BEGIN

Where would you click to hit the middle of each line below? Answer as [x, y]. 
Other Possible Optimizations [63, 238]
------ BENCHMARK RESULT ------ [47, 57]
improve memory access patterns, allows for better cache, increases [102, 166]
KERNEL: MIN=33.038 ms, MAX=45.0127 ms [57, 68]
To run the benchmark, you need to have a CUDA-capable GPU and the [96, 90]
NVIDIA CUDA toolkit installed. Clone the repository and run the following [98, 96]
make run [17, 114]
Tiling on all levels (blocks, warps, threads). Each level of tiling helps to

END

_What to work on:_
Provide the count of lines in the records above that hold the word "CUDA", with no other text.

_Result:_
2